The bottomless wallet always opens up for war.

[–] match@pawb.social 5 points 3 weeks ago

because the money just goes from one pocket to the other

[–] Hydra_Fk@reddthat.com 12 points 3 weeks ago (2 children)

Missing frame is the government squeezing the cash out of the middle working class before tossing change to that poor man.

[–] davel@lemmy.ml 16 points 3 weeks ago (1 children)
[–] Hydra_Fk@reddthat.com -1 points 3 weeks ago (1 children)

So you agree that regulatory capture is the problem, cool I thought you were just going to post some links im not going to read.

[–] davel@lemmy.ml 7 points 3 weeks ago (1 children)

It’s not wrong to say regulatory capture is a problem, it just doesn’t go far enough. The US government was never not captured by the bourgeoisie, because the US was born of a bourgeois revolution[1]. The wealthy, white, male, land-owning, largely slave-owning Founding Fathers constructed a bourgeois state with “checks and balances” against the “tyranny of the majority”. It was never meant to represent the majority—the working class—and it never has, despite eventually allowing women and non-whites (at least those not disenfranchised by the carceral system) to vote. BBC: [Princeton & Northwestern] Study: US is an oligarchy, not a democracy

[–] SpaceNoodle@lemmy.world 13 points 3 weeks ago

And comically large wheelbarrows of cash being delivered to billionaires

[–] Trainguyrom@reddthat.com 8 points 3 weeks ago

Slight correction: they have billions to hand to private companies who then give a pittance to the poor and needy while naturally cutting a profit and exploiting every loophole and every opening to increase their profits and revenues, because something something corporate efficiency?

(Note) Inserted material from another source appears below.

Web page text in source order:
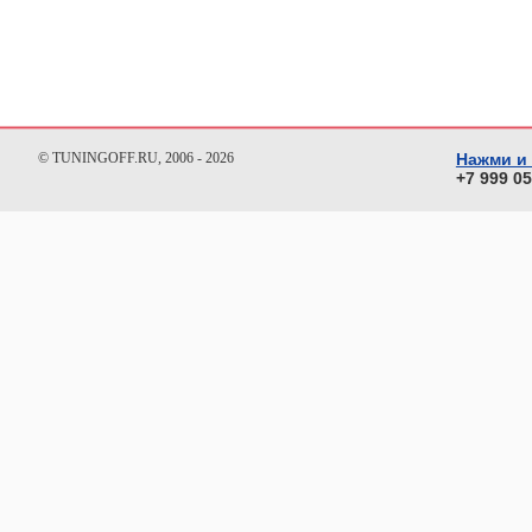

[–] remotelove@lemmy.ca 3 points 3 weeks ago* (last edited 3 weeks ago) (2 children)

Estimated Russian army spending is between $85-$105 billion USD. (This has likely skyrocketed since that that estimate was taken as Russia has transitioned to a wartime economy.)

Chinese? ~$212-$230 billion USD.

Spending on military is better put in context of GDP, and actual spending is going to be very different than published or even estimated numbers. (It's likely much more, is what I am implying.)

I actually agree that this money is better spent on social welfare. It's a stupid situation across the board and many countries are guilty of this disparity.

For better or for worse, much of that money goes back into the overall economy of the country supplying the aid. Not all, but most. (This can get complicated due to the lifespan of specific types of munitions.)

What I am saying is that there is a ton of blame to pass around and poking at one country or another is an agenda, not a solution.

[–] cerement@slrpnk.net 15 points 3 weeks ago (1 children)

2022 USA military spending: $812 billion

[–] davel@lemmy.ml 15 points 3 weeks ago* (last edited 3 weeks ago)

Not counting the black budget and clandestine income from drug trafficking and such.